→ WHAT TO WORK ON
Restate word for word every line from the top of the data below down through the line that holds "konferencii Money 20/20 v".

→ MATERIAL SHOWN
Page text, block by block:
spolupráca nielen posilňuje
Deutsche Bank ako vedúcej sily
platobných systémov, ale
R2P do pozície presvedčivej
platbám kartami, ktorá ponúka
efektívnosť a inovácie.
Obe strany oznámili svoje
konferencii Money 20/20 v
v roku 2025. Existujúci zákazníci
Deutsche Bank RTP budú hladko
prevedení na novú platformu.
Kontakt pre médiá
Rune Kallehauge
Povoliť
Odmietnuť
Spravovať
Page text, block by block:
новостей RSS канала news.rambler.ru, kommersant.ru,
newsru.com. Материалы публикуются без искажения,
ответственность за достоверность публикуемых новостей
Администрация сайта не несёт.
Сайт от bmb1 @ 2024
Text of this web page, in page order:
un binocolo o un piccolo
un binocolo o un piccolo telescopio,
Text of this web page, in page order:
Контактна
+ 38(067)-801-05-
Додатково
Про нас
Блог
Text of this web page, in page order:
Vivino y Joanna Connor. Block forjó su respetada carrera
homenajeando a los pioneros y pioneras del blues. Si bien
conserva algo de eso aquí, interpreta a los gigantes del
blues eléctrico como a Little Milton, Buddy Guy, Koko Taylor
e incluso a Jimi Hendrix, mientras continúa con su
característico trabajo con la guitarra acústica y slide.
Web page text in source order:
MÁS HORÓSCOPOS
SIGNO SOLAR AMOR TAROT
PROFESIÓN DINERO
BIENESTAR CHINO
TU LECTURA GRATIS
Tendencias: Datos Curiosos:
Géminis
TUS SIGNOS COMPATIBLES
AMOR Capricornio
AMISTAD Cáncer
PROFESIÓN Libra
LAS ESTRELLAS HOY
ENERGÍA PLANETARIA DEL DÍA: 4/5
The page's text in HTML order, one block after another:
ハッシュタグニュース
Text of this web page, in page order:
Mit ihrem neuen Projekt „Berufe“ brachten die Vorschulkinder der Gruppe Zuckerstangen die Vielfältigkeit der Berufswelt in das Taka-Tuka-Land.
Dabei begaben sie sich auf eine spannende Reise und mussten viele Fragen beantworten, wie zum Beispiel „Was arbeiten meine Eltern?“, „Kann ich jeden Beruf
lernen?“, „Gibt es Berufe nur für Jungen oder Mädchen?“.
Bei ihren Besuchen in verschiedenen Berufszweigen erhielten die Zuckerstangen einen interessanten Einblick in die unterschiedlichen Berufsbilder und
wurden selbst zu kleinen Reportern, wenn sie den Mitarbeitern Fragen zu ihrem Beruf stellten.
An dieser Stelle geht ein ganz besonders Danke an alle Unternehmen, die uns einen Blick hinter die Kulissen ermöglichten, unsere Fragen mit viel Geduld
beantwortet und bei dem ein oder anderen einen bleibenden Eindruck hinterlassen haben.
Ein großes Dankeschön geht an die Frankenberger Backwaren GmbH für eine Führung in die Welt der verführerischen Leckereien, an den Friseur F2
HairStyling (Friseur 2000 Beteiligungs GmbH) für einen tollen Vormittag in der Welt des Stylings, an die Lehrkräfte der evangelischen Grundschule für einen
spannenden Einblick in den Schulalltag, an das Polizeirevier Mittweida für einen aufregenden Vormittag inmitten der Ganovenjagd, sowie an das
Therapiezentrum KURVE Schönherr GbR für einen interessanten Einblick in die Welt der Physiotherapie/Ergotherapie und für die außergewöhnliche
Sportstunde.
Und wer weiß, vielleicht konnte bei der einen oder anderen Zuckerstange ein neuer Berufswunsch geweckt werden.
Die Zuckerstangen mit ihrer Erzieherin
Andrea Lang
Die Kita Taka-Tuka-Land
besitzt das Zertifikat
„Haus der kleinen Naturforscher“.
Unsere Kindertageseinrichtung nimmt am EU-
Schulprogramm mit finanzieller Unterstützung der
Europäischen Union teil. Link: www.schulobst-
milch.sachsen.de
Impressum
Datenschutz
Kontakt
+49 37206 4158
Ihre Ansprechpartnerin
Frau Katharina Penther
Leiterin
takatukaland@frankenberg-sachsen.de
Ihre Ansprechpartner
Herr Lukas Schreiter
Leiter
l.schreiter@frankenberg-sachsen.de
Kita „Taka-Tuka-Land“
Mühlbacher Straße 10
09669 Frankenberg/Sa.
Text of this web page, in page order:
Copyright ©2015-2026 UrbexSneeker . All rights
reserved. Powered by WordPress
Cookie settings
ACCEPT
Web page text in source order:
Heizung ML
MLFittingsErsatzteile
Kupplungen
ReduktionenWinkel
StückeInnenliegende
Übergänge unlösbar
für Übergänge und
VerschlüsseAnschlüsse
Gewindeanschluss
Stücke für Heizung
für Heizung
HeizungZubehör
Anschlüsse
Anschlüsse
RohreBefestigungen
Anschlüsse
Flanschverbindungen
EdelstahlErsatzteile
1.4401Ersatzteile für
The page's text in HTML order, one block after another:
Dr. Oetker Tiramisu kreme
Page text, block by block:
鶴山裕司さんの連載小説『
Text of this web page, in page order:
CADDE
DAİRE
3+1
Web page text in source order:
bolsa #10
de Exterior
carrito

→ TASK OUTPUT
Page text, block by block:
spolupráca nielen posilňuje
Deutsche Bank ako vedúcej sily
platobných systémov, ale
R2P do pozície presvedčivej
platbám kartami, ktorá ponúka
efektívnosť a inovácie.
Obe strany oznámili svoje
konferencii Money 20/20 v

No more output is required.